Hyperlapse Testaufnahme mit Klebeband am Außenspiegel - hat funktioniert

Hyperlapse Testaufnahme mit Klebeband am Außenspiegel – hat funktioniert

Und jetzt die Apps

  1. Offline Wikipedia ist für mich das absolute Must-Have. Früher nutzte ich Wikidroyd, was es leider nicht mehr gibt. Jetzt nutze ich Kiwix und bin sehr zufrieden. Die offline Wikipedia in deutsch ist ca. 2 GB groß und hat keine Bilder. Sie ersetzt bei mir jeglichen Reiseführer und ich liebe es darin zu schmökern. Gerade jetzt in Frankreich beim Besuch am Omaha-Beach und dem D-Day Memorial ist die Wikipedia quasi unerschöpflich und unersetzlich. Ich hab noch keine Offline Wikipedia für iOS entdeckt, aber vielleicht hat der eine oder andere Leser da einen Tipp.
  2. Offline Straßen-Wanderkarte OpenStreetMap (OSM) muss dabei sein.
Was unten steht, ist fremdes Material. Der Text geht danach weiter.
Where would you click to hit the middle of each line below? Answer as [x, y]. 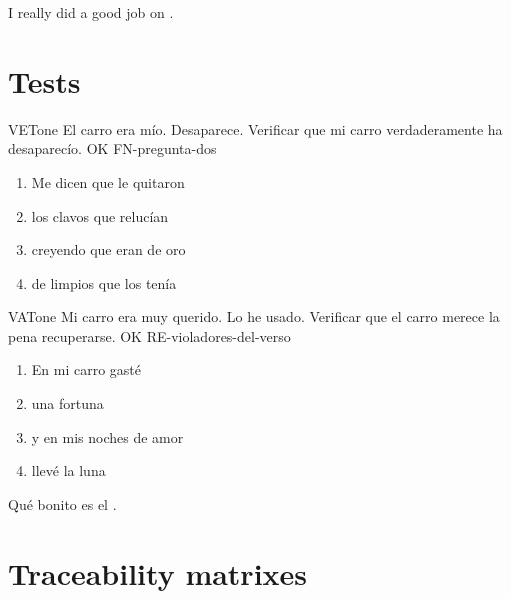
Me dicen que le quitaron [108, 181]
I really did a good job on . [91, 12]
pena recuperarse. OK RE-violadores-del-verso [149, 335]
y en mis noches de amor [107, 436]
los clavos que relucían [100, 215]
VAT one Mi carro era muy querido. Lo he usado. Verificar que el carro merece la [254, 316]
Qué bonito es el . [62, 503]
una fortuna [67, 403]

Als Motorradfahrer brauch die zwar nicht direkt, doch für Städte und zum wandern und Fahrrad fahren ist sie der moderne Traum. Ich nutze hier OSMand+ die inzwischen auch eine sehr gute Routing-Funktion hat. Man kann alle Karten umsonst als OSM runterladen (für Deutschland jedes Bundesland einzeln) und offline nutzen. Im Gegensatz zu GoogleMaps ist dort wirklich jeder Weg verzeichnet und bei Es gibt kostenpflichtige Zusatzkarten z.B. mit Höhenprofil oder Seekarten. GPX-Tracks können auch über die Dropbox geladen werden, aber ob man  den folgen kann (also mit Alarm-Funktion, wenn man sich n Meter von der Strecke entfernt), weiss ich nicht. Dafür hab ich immer Orux-Maps genutzt, die aber inzwischen eine schlechte Usability hatte (soll jetzt besser sein). Bei Radtouren klemm ich das Smartphone an den Lenker (Fahrradhalterung) und navigiere dann aber auch ohne Display nur mit Audio oder ich hab in der Lenkertasche ein Powerpack. Während der Fahrt schalt ich meist sogar in den Offline-Modus und hab nur GPS an, dann spar ich sehr viel Akku und trotzdem funktioniert die Navigation. Es gibt inzwischen auch Fahrradlampen mit USB-Anschluss, aber Licht UND Smartphone aufladen geht nicht, also aufpassen bei Nachtfahrten.
  3. Bei der Hotelbuchungs-App Tripadvisor muss man darauf hinweisen, dass die im Ausland natürlich viel besser ist als in Deutschland. Unsere Hotels sind natürlich viel zu rückständig, als das in Tripadvisor alle Hotels flächendeckend vorhanden sind. In Frankreich war Tripadvisor jedoch ein Traum. Ich hab alle Hotels jeweils einen Tag vorher gebucht und teilweise 50% Rabatt bekommen. Sogar in Paris zur EM hab ich ein DZ im Design-Hotel im Zentrum für 87,- bekommen. Für Pauschalreisende sicherlich nicht sehr wichtig (da sind aber auch Sehenswürdigkeiten und Restaurant-Bewertungen drin), aber seit ich Tripadvisor nutze, brauch ich keine Touri-Infos mehr.
  4. Natürlich darf Facebook nicht fehlen, denn wen kann ich sonst mit meinen Urlaubsbildern nerven, wenn nicht meine Facebook-Freunde:-) Früher hab ich sogar teilweise noch gebloggt oder Reise-Apps wie Mobility-Trip oder Journal genutzt. Heute nutze ich fast ausschliesslich Facebook. Ganz selten poste ich auch mal privates Zeug auf Twitter und seit es die 360 Grad Bilder gibt, ist das bei Facebook richtig gut geworden. Da merkt man auch, dass statische Fotoalben den Anschluss verloren haben. Leider hat Facebook noch keine Stories, wie Google-Fotos.
  5. Zum Schluss noch der ganze Rest, den man immer etwas braucht, wie Wecker, Wetter, GoogleMaps, Spotify, DBNavigator und Translator sowie die Taschenlampe. Zum lesen nutze ich inzwischen einen Kindle. Das war es.

Was wurde eingespart

Wie schon erwähnt, ich habe keine Papierbücher mehr, kein Navi, keine Straßenkarten und keinen Fotoapparat, dafür aber die drei Ladegeräte (Bluetooth-Headset, Smartphone, Kindle) und natürlich Powerpacks, Adapter und Kabel. Besser ist es also nicht wirklich geworden.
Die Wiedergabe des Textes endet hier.